The goals of the sanctuary are to provide environmental education opportunities to the public, to conduct ecological research, and to conserve Jug Bay's unique ecosystem. Several hundred volunteers act as docents and guides to the public and assist with long-term ecological studies.

The sanctuary is located in Bristol, Maryland, 43 mi from the mouth of the 115 mi long river. The Wetlands Center is at , three miles (5 km) southeast of Upper Marlboro and six miles (10 km) west of Lothian, with a mailing address of 1361 Wrighton Road, Lothian, MD 20711. It is 17.5 mi southwest of Annapolis and 19.5 mi southeast of Washington, DC.

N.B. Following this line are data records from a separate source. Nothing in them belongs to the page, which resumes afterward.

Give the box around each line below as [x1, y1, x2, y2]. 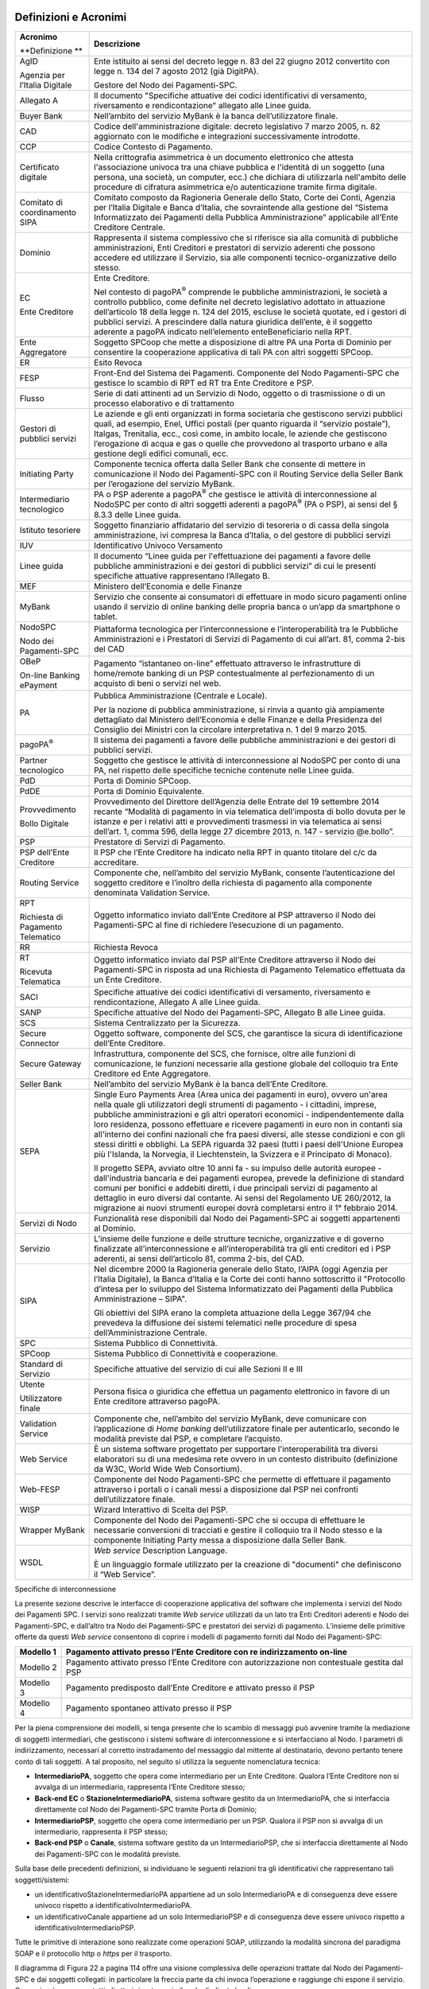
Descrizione [94, 38, 141, 49]
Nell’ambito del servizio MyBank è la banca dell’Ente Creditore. [94, 1078, 329, 1089]
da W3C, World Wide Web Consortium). [94, 1463, 242, 1474]
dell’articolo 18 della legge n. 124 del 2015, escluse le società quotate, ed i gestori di [94, 306, 407, 317]
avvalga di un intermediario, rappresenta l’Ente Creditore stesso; [34, 1782, 245, 1792]
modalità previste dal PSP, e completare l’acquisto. [94, 1433, 283, 1444]
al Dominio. [94, 1222, 137, 1233]
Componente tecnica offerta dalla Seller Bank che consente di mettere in [94, 458, 365, 469]
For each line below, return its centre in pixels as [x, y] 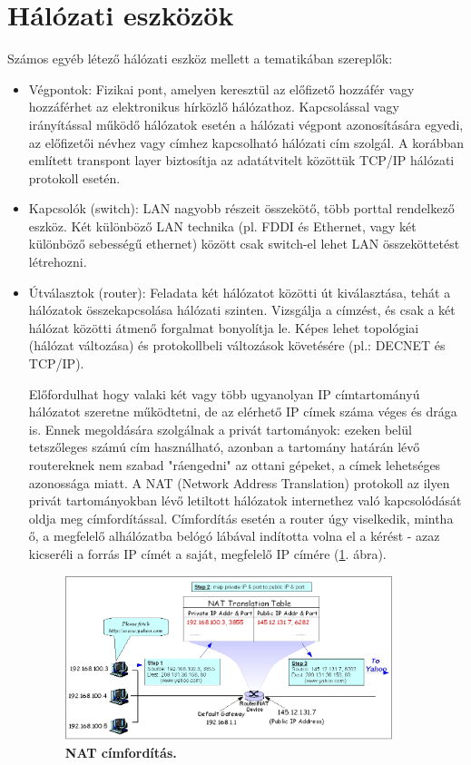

==McCann Wetlands Study Center==
The McCann Wetlands Study Center houses interactive exhibits about wetlands, estuaries and the Patuxent River watershed, focusing on their importance and health, as well as the plants and animals that live there. The center also contains classroom lab facilities and a gift shop.

==The Friends of Jug Bay==

The Friends of Jug Bay is a non-profit organization, incorporated in 1986, to support and promote the sanctuary. They foster activities that increase public appreciation of the natural environment of Jug Bay and the Patuxent River. The Friends receive funds from membership dues, donations, grants, fundraisers, and the sale of merchandise. There are over 400 member families. Some of the projects and activities supported by the Friends include research fellowships, summer camp scholarships and junior counselors, hospitality support, staff development, scientific and education equipment and materials, and other special projects.